Piracy is literally theft, what are you talking about?
It is absolutely not theft. If you’d like a physical crime to compare it to, forgery would be what you are looking for. But piracy is not at all theft.
That is, unless you are talking about Captain Davy Jones and his pirate ship. That type of piracy is theft.
Hope it goes through and sets a president.
Vote Skynet for 2024 Presidential Election, the efficient choice!
I think you mean precident
“Massive Trouble”
Step 1 - Scrape everyone’s data to make your LLM and make a high profile deal worth $10B
Step 2 - Get sued by everyone whose data you scraped
Step 3 - Settle and everyone in the class will be eligible for $5 credit using ChatGPT-4
Step 4 - Bask in the influx of new data
Step 5 - Profit
i posted on the public internet with the intent and understanding that it would be crawled by systems for all kinds of things. if i dont want content to be grabbed i dont publish it publicly
you can’t easily have it both ways imo. even with systems that do strong pki if you want the world in general to see it you are giving up a certain amount of control over how the content gets used.
law does not really matter here as much as people would like to try to apply it, this is simply how public content will be used.

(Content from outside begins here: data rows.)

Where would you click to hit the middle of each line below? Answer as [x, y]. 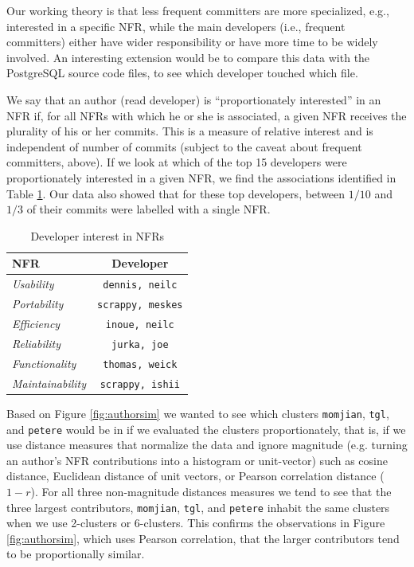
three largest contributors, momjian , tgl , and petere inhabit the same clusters [198, 507]
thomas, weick [140, 364]
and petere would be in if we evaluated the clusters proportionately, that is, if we [206, 429]
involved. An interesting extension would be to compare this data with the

Go post in a garden if you don’t want to get scrapped, just remember the corollary is your reach, your voice is limited to the walls of that garden.
What you said makes a lot of sense. But here’s the catch: it assumes OpenAI checked the licensing for all the stuff they grabbed. And I can guarantee you they didn’t.

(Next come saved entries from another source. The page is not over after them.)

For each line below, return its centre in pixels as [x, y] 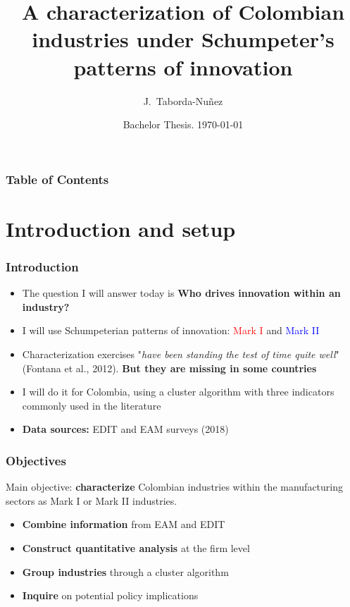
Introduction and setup [121, 228]
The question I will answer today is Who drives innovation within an [181, 293]
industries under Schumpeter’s [183, 39]
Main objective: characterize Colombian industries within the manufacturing [175, 487]
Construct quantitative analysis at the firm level [136, 547]
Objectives [36, 460]
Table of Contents [57, 179]
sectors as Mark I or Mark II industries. [92, 500]
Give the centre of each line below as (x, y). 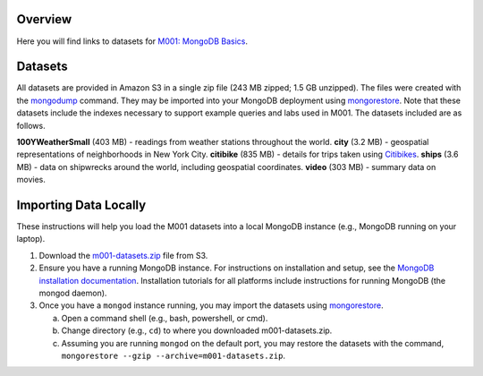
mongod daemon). (73, 293)
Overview (44, 19)
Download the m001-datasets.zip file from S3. (123, 255)
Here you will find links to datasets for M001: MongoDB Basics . (132, 41)
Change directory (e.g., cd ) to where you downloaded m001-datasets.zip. (197, 330)
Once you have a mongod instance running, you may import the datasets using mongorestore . (211, 305)
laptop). (31, 239)
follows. (31, 125)
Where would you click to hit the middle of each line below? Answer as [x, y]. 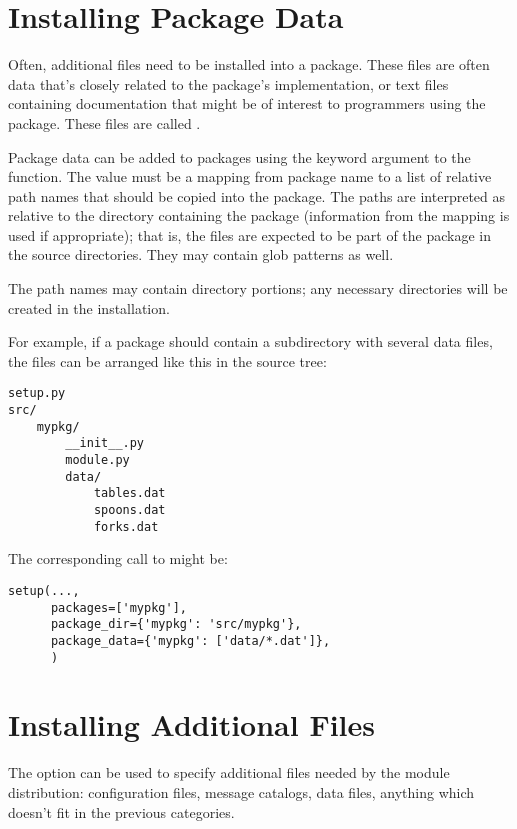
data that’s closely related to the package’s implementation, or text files [228, 83]
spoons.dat [129, 510]
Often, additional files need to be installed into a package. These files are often [249, 64]
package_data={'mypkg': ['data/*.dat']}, [190, 640]
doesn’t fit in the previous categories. [121, 811]
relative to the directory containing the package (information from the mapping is [259, 215]
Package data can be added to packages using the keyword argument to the [239, 156]
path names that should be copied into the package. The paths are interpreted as [257, 195]

It’s damn near impossible to automatically check the licensing for all the stuff they got she we know for a fact they got stuff whose licensing does not allow it to be used this way. Microsoft has already been sued for Copilot, and these lawsuits will keep coming. Assuming they somehow managed to only grab legit material and they used excellent legal advisors that assured them out would stand in court, it’s definitely impossible to tell what piece of what goes where after it becomes a LLM token, and also impossible to tell what future lawsuits will decide about it.

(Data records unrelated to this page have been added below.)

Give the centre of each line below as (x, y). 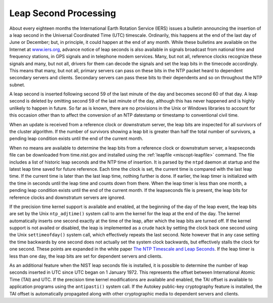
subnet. (17, 85)
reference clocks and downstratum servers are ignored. (67, 197)
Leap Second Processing (63, 13)
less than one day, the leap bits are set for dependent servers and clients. (86, 256)

Where does that leave OpenAI? With the good ol’ “I grabbed something off the internet because I could”. Why does that sound familiar? It’s something people have been doing since the internet was invented, it’s commonly referred to as “piracy”. But it’s supposed to be wrong and illegal. Well either it’s wrong and illegal for everybody or the other way around.
The difference between piracy and having your content used for training a generative model, is that in the latter case, the content isn’t redistributed. It’s like downloading a movie from netflix (and eventually distributing it for free) vs watching a movie on netflix and using it as inspiration to make your own movie.
The legality of it all is unclear and most of that is because the technology evolved so quickly that the legal framework is just not equipped to deal with it. Despite the obvious moral issues with scraping artist’s content.
It’s wild to see people in the piracy community of all places have an issue with someone benefiting from data they got online for free.
Many of us are sharing without reward and have strong ethical beliefs regarding for-profit distribution of material versus non-profit sharing.
The difference is that they are profitting from other people’s work and properties, I don’t profit from watching a movie or playing a game for free, I just save some money.
You do if you make games or movies and those things give you inspiration.
This is just how learning is done though, whether it’s AI or human.
Absolutely not comparable. Inspiration and an amalgation of everything a LLM consumes are completely different things.
I’d argue that what we do is an amalgamation of what we are exposed to, to a great extent. And we are exposed to way less information than a LLM.
It really isn’t that bonkers. A lot software thought is about licensing. See GPL and Creative Commons and all that stuff thats all about how things can be profited from/responsibilities around it. Benefiting from free data is one thing. Privately profiting at the expense or not sharing the capability/advances that came from it is another. Willing to bet there’s GPL violations via the training sets.
Is it even possible to attach licenses to text posts on social media?